A word-for-word copy of the data, with no images, is the required answer.

....

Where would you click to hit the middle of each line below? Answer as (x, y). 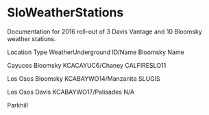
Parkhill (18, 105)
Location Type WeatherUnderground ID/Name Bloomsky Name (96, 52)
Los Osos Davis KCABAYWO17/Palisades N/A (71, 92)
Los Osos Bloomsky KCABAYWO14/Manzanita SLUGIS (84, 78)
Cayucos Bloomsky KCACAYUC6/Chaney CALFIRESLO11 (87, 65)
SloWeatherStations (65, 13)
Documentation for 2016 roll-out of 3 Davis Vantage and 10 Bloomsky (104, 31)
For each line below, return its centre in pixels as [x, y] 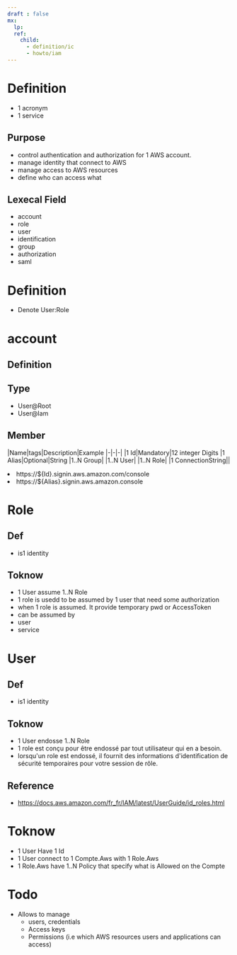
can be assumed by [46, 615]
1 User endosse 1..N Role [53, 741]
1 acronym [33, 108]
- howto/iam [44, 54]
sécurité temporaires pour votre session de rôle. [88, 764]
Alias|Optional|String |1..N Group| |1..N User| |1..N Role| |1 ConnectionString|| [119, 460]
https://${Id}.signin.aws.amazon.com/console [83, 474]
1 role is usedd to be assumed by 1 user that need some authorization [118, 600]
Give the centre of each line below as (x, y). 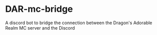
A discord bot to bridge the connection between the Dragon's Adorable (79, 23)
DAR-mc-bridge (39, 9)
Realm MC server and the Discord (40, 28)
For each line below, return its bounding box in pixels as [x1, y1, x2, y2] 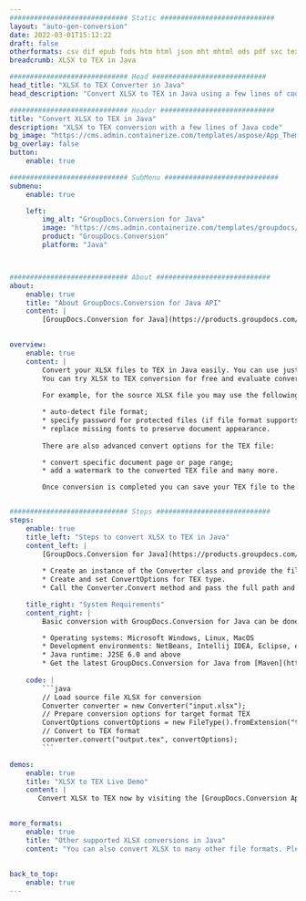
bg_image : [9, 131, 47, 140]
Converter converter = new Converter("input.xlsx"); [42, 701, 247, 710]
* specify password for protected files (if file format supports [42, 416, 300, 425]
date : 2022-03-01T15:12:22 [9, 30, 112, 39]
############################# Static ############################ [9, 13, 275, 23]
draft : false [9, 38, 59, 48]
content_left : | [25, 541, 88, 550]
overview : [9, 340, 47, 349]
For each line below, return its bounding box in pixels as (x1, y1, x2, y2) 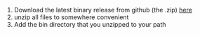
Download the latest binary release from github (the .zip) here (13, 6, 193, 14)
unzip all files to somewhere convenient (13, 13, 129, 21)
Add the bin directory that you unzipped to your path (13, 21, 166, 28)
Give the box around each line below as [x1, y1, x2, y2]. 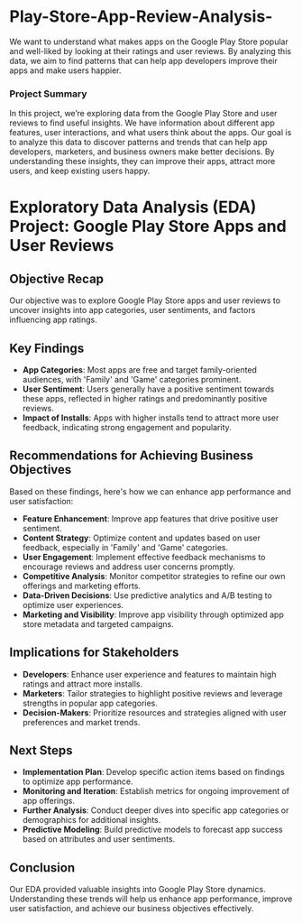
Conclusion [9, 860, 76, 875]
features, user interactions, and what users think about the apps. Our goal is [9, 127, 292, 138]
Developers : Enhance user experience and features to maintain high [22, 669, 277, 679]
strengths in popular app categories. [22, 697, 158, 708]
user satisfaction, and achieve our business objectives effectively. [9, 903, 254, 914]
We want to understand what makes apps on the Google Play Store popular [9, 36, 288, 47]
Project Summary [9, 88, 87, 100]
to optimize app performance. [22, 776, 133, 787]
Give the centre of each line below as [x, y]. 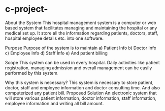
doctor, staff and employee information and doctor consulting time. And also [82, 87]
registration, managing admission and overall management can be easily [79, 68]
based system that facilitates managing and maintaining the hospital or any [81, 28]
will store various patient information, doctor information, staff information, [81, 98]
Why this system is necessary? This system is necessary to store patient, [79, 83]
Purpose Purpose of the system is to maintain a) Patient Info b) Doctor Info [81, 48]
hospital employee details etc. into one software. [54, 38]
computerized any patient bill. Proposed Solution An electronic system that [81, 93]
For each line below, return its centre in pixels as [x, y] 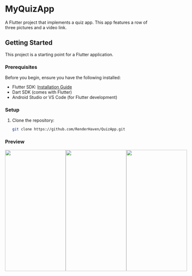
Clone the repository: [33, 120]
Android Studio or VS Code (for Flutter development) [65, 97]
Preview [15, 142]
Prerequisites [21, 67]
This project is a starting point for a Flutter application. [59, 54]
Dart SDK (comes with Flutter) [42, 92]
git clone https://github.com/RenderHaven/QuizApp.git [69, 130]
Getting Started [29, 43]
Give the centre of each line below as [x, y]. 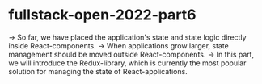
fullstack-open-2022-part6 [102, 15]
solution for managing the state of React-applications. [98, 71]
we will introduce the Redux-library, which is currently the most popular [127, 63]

....

◆ **Result of the exercise**
Where would you click to hit the middle of each line below? Answer as (x, y). 
Parkhill (18, 105)
Location Type WeatherUnderground ID/Name Bloomsky Name (96, 52)
Los Osos Davis KCABAYWO17/Palisades N/A (71, 92)
Los Osos Bloomsky KCABAYWO14/Manzanita SLUGIS (84, 78)
Cayucos Bloomsky KCACAYUC6/Chaney CALFIRESLO11 (87, 65)
SloWeatherStations (65, 13)
Documentation for 2016 roll-out of 3 Davis Vantage and 10 Bloomsky (104, 31)
For each line below, return its centre in pixels as [x, y] 
can be assumed by [46, 615]
1 User endosse 1..N Role [53, 741]
1 acronym [33, 108]
- howto/iam [44, 54]
sécurité temporaires pour votre session de rôle. [88, 764]
Alias|Optional|String |1..N Group| |1..N User| |1..N Role| |1 ConnectionString|| [119, 460]
https://${Id}.signin.aws.amazon.com/console [83, 474]
1 role is usedd to be assumed by 1 user that need some authorization [118, 600]
Give the centre of each line below as (x, y). 
A discord bot to bridge the connection between the Dragon's Adorable (79, 23)
DAR-mc-bridge (39, 9)
Realm MC server and the Discord (40, 28)
For each line below, return its bounding box in pixels as [x1, y1, x2, y2] 
bg_image : [9, 131, 47, 140]
Converter converter = new Converter("input.xlsx"); [42, 701, 247, 710]
* specify password for protected files (if file format supports [42, 416, 300, 425]
date : 2022-03-01T15:12:22 [9, 30, 112, 39]
############################# Static ############################ [9, 13, 275, 23]
draft : false [9, 38, 59, 48]
content_left : | [25, 541, 88, 550]
overview : [9, 340, 47, 349]
For each line below, return its bounding box in pixels as (x1, y1, x2, y2) 
Download the latest binary release from github (the .zip) here (13, 6, 193, 14)
unzip all files to somewhere convenient (13, 13, 129, 21)
Add the bin directory that you unzipped to your path (13, 21, 166, 28)
Give the box around each line below as [x1, y1, x2, y2]. 
Conclusion [9, 860, 76, 875]
features, user interactions, and what users think about the apps. Our goal is [9, 127, 292, 138]
Developers : Enhance user experience and features to maintain high [22, 669, 277, 679]
strengths in popular app categories. [22, 697, 158, 708]
user satisfaction, and achieve our business objectives effectively. [9, 903, 254, 914]
We want to understand what makes apps on the Google Play Store popular [9, 36, 288, 47]
Project Summary [9, 88, 87, 100]
to optimize app performance. [22, 776, 133, 787]
Give the centre of each line below as [x, y]. 
doctor, staff and employee information and doctor consulting time. And also [82, 87]
registration, managing admission and overall management can be easily [79, 68]
based system that facilitates managing and maintaining the hospital or any [81, 28]
will store various patient information, doctor information, staff information, [81, 98]
Why this system is necessary? This system is necessary to store patient, [79, 83]
Purpose Purpose of the system is to maintain a) Patient Info b) Doctor Info [81, 48]
hospital employee details etc. into one software. [54, 38]
computerized any patient bill. Proposed Solution An electronic system that [81, 93]
For each line below, return its centre in pixels as [x, y] 
Clone the repository: [33, 120]
Android Studio or VS Code (for Flutter development) [65, 97]
Preview [15, 142]
Prerequisites [21, 67]
This project is a starting point for a Flutter application. [59, 54]
Dart SDK (comes with Flutter) [42, 92]
git clone https://github.com/RenderHaven/QuizApp.git [69, 130]
Getting Started [29, 43]
Give the centre of each line below as [x, y]. 
fullstack-open-2022-part6 [102, 15]
solution for managing the state of React-applications. [98, 71]
we will introduce the Redux-library, which is currently the most popular [127, 63]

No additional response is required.